Fishing Season Is Over.


The Commemoration of All the Faithful Departed.

Lessons from the common, according to the ordinary form of the Roman Rite:*

• II Maccabees 12: 43-46.
• Psalm 23.
• Romans 5: 5-11.
• Matthew 11: 25-30.


Lessons from the proper, according to the extraordinary form of the Roman Rite:**

At the first Mass:

• I Corinthians 15: 51-57.
• Psalm 111: 7.
Absolve, Dómine …***
• Sequence: Dies iræ …
• John 5: 25-29.

At the second Mass:

• II Maccabees 12: 43-46.
• Psalm 111: 7.
Absolve, Dómine …***
• John 6: 37-40.

At the third Mass:

• Apocalypse 14: 13.
• Psalm 111: 7.
Absolve, Dómine …***
• John 6: 51-55.


The Twenty-Third Tuesday after Pentecost; and, the Feast of the Holy Martyrs Akindynos, Pegasius, Aphthonius, Elpidiphor & Anempodistus.††

First & third lessons from the pentecostarion, second & fourth from the menaion, according to the Ruthenian recension of the Byzantine Rite:

• I Thessalonians 2: 20—3: 8.
• Ephesians 6: 10-17.
• Luke 11: 29-33.
• Matthew 10: 16-22.










FatherVenditti.com


9:39 AM 11/2/2015 — Rooted in the most ancient of Christian traditions, the concept of a liturgical commemoration for the souls of the faithful departed is drawn from Second Maccabees,—which I why I chose that particular lesson from the many available—the writings of Tertullian, and several Fathers of the Church from the second century.

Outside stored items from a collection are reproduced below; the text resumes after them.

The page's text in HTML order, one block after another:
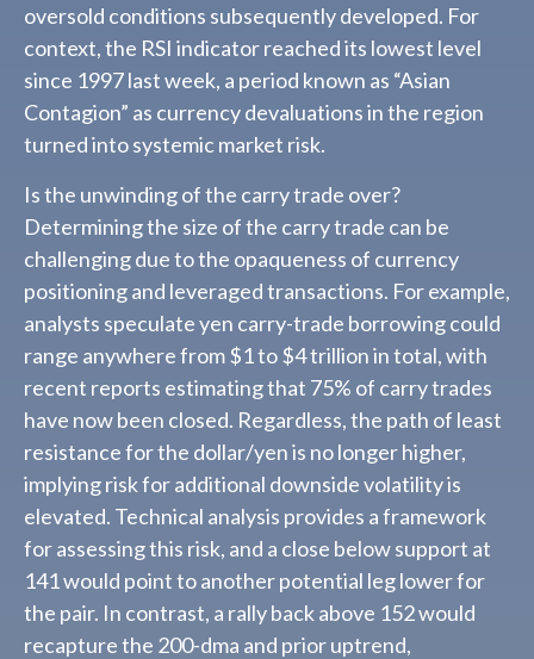
oversold conditions subsequently developed. For
context, the RSI indicator reached its lowest level
since 1997 last week, a period known as “Asian
Contagion” as currency devaluations in the region
turned into systemic market risk.
Is the unwinding of the carry trade over?
Determining the size of the carry trade can be
challenging due to the opaqueness of currency
positioning and leveraged transactions. For example,
analysts speculate yen carry-trade borrowing could
range anywhere from $1 to $4 trillion in total, with
recent reports estimating that 75% of carry trades
have now been closed. Regardless, the path of least
resistance for the dollar/yen is no longer higher,
implying risk for additional downside volatility is
elevated. Technical analysis provides a framework
for assessing this risk, and a close below support at
141 would point to another potential leg lower for
the pair. In contrast, a rally back above 152 would
recapture the 200-dma and prior uptrend,
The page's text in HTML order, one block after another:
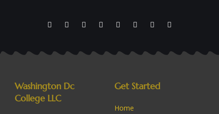
Washington Dc
College LLC
Get Started
Home
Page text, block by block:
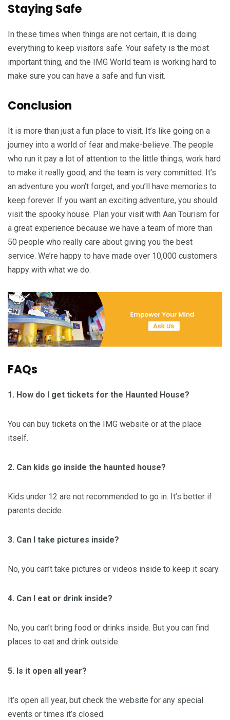
Staying Safe
In these times when things are not certain, it is doing
everything to keep visitors safe. Your safety is the most
important thing, and the IMG World team is working hard to
make sure you can have a safe and fun visit.
Conclusion
It is more than just a fun place to visit. It’s like going on a
journey into a world of fear and make-believe. The people
who run it pay a lot of attention to the little things, work hard
to make it really good, and the team is very committed. It’s
an adventure you won’t forget, and you’ll have memories to
keep forever. If you want an exciting adventure, you should
visit the spooky house. Plan your visit with Aan Tourism for
a great experience because we have a team of more than
50 people who really care about giving you the best
service. We’re happy to have made over 10,000 customers
happy with what we do.
FAQs
1. How do I get tickets for the Haunted House?
You can buy tickets on the IMG website or at the place
itself.
2. Can kids go inside the haunted house?
Kids under 12 are not recommended to go in. It’s better if
parents decide.
3. Can I take pictures inside?
No, you can’t take pictures or videos inside to keep it scary.
4. Can I eat or drink inside?
No, you can’t bring food or drinks inside. But you can find
places to eat and drink outside.
5. Is it open all year?
It’s open all year, but check the website for any special
events or times it’s closed.
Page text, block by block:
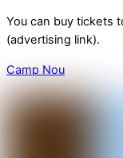
You can buy tickets
(advertising link).
Camp Nou
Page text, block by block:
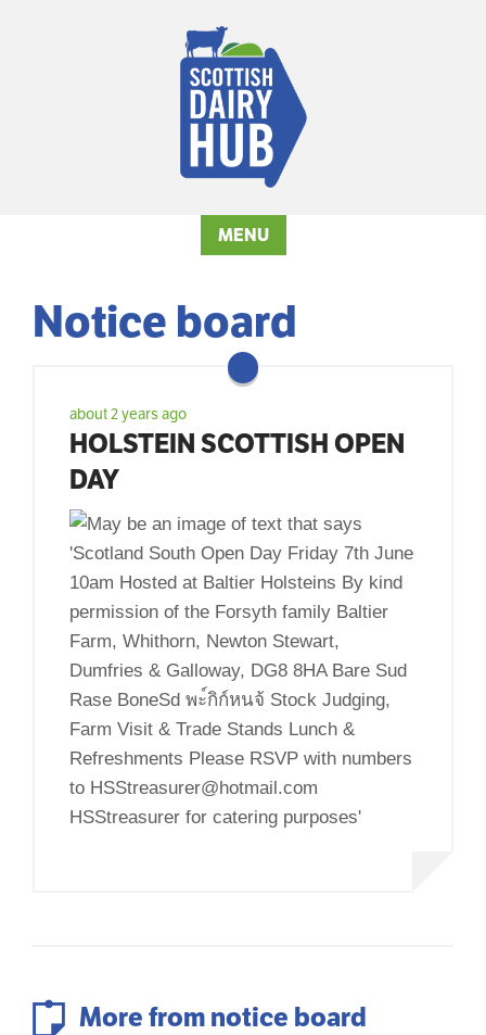
MENU
Notice board
about 2 years ago
HOLSTEIN SCOTTISH OPEN
DAY
More from notice board
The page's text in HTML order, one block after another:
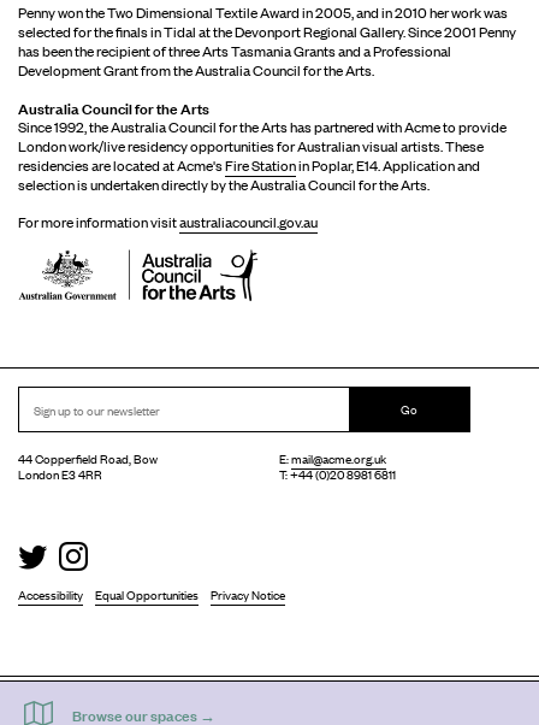
Penny won the Two Dimensional Textile Award in 2005, and in 2010 her work was
selected for the finals in Tidal at the Devonport Regional Gallery. Since 2001 Penny
has been the recipient of three Arts Tasmania Grants and a Professional
Development Grant from the Australia Council for the Arts.
Australia Council for the Arts
Since 1992, the Australia Council for the Arts has partnered with Acme to provide
London work/live residency opportunities for Australian visual artists. These
residencies are located at Acme'sFire Stationin Poplar, E14. Application and
selection is undertaken directly by the Australia Council for the Arts.
For more information visitaustraliacouncil.gov.au
Go
44 Copperfield Road, Bow
London E3 4RR
E:mail@acme.org.uk
T: +44 (0)20 8981 6811
Accessibility Equal Opportunities Privacy Notice
Acme Artist Studios Ltd. Reg No. IP30662R.
A charity registered under the Co-operative and Community Benefits Societies Act 2014

Saint Odilo of Cluny, whom I'm sure you know all about given that he's such a well-known and popular saint, established a memorial for the Holy Souls in Gaul in 988 (Gaul is what you call France if you're from the early Middle Ages, like me), and it was extended to the Universal Church in the 13th century. Pope Benedict XV, in his Apostolic Constitution Incruetum altaris sacrificium of August 10th, 1915, which I'm certain you all keep at your bedside for easy and frequent reference, decreed that every priest could offer three Masses on this day: one for whatever particular intention has been requested,—which is this Mass—one for the Holy Souls, and one for the intentions of the Pope.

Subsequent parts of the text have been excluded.